Dharma gasped, Kyle laughed, and Ivan cheered. Crwys used his wings to balance as he folded them behind himself and returned to the others. Solomon nodded to him. "It is…something I hoped to see before I passed to the Well, Crwys Holliard. You as you should be."
"Stick around. You might see more." He looked at all of them before looking back to Solomon. "I have no idea what I plan on doing other than getting to Sam. Any suggestions at this point would be…very helpful."
He expected Solomon to offer him wise words, but it was Kyle who stepped forward. "If I understand the mechanics of the spell she's using, her power is siphoning through the Sylph. She doesn't have a lot of magical power outside of dreams, and that includes daydreams and nightmares. In a way, the Sylph is asleep. That's what cutting his ties to Sam did."
Crwys put that into laymen's terms. "So I have to wake the Sylph up."
"No, Sam does. If she can wake him, then it'll break the bond and Lethe loses her hold."
"Will it make all that go away?" Dharma pointed to the clouds.

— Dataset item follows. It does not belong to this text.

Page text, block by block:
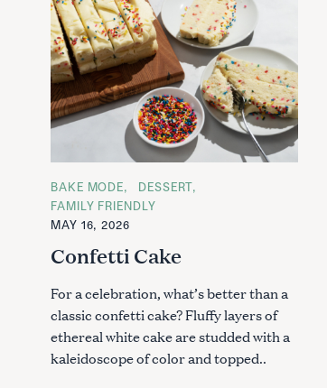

Kyle shook his head. "I have no idea."
"It'll have to do. Solomon, keep them safe." Crwys spread his wings before he knelt down and launched himself into the eye of the storm.
I love you Sam. No matter what happens, just remember I love you.
TWENTY EIGHT
Damali stood outside the Devonshire house and watched as a ball of fire shot up into the heart of the miasma. There you go, Azazel. Right on time. Go be the hero, though this story won't have a happy ending. She pushed the gate open and walked quickly to the front door, her boots striking against the flagstone path. The windows in the front of the house were shattered, many broken out, littering the grass below them. She'd made sure no one else in the neighborhood saw or heard the explosion by manipulating the structure of the house, the Earth minerals present in every material used to create it. She'd sensed the Witches' and the conjure man's magic, knowing they intended to do the same. But they were out magic'd in all of this, no matter how much power Samantha Hawthorne believed she had. Tasoula knew it.